Luckily for me, throwing temper tantrums at the outcome of a hand of Hearts was not the sort of nonsense up with which my parents put. I soon learned to hide my rage and eventually not to feel it at all unless there really was evidence of cheating. I didn’t “declare” cheating on my parents or friends just because I didn’t like the outcome — at least not past the age of 7 or 8.

In hearts, it often happens that the cards you are dealt will obviously not let you “Shoot the Moon.” In those cases, your strategy for the hand is clear. Avoid taking as many hearts as possible. However, if I weren’t careful, I could easily end up helping my Mom or Dad “Shoot the Moon.” Better to take one heart or even four hearts or even the dreaded Queen of Spades than to let them “Shoot the Moon” and end up with 26 points!

It is extremely rare, in my experience to be dealt a hand in Hearts that makes it obvious that you will Shoot the Moon so long as you don’t slip up. Generally, the most you can expect to get every round or two is a hand that might let you “Shoot the Moon.” In accomplishing this goal, it is important that you not let your opponents guess that you are trying to Shoot the Moon. The sooner they “catch on”, the lower your chances of succeeding. 

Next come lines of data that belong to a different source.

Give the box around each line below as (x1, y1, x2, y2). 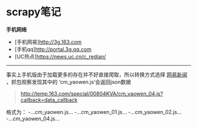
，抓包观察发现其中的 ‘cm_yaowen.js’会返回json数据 (6, 78, 131, 85)
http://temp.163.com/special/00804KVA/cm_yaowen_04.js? (20, 90, 163, 97)
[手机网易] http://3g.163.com (14, 38, 82, 45)
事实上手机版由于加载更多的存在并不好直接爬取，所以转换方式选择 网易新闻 (6, 71, 188, 78)
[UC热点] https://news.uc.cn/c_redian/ (14, 53, 107, 60)
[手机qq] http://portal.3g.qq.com (14, 45, 92, 53)
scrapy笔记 (6, 5, 62, 19)
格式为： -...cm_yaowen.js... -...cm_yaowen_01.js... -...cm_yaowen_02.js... (6, 108, 182, 115)
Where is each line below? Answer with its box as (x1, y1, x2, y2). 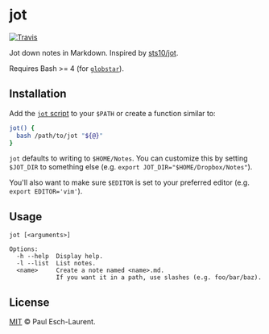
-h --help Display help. (16, 253, 104, 261)
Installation (9, 87, 67, 101)
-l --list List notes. (16, 260, 96, 268)
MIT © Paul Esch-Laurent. (9, 317, 96, 326)
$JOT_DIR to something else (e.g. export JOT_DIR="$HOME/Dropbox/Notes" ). (9, 162, 253, 172)
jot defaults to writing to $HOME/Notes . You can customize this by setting (9, 153, 248, 163)
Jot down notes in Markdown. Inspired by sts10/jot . (9, 48, 179, 57)
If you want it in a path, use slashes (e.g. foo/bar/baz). (56, 273, 263, 282)
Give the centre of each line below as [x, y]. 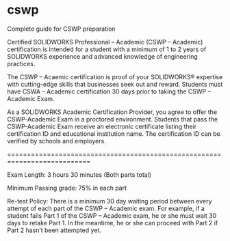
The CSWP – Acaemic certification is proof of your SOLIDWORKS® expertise [115, 76]
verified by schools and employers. [56, 141]
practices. [21, 63]
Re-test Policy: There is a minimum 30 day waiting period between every [110, 201]
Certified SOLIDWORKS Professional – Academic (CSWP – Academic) [105, 42]
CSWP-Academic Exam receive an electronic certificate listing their [102, 126]
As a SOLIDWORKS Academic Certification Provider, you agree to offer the [112, 112]
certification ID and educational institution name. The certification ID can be [114, 133]

Original drawing by Pierce Morgan

At a very young age, I learned to “fake” my reactions to help my chances. For instance, the first time I took a trick in which someone laid a heart on me, I might grimace and growl and shoot the person with my dagger eyes. These ploys worked better against my friends than with my parents who quickly learned to read these fakes. Then, I learned to make them more subtle. Instead of grimacing and growling and shooting the person a nasty look, I would let the slightest hint of disappointment flash over my face quickly and then vanish like morning fog. It reminds me of toasting a marshmallow to perfection without letting it catch fire. 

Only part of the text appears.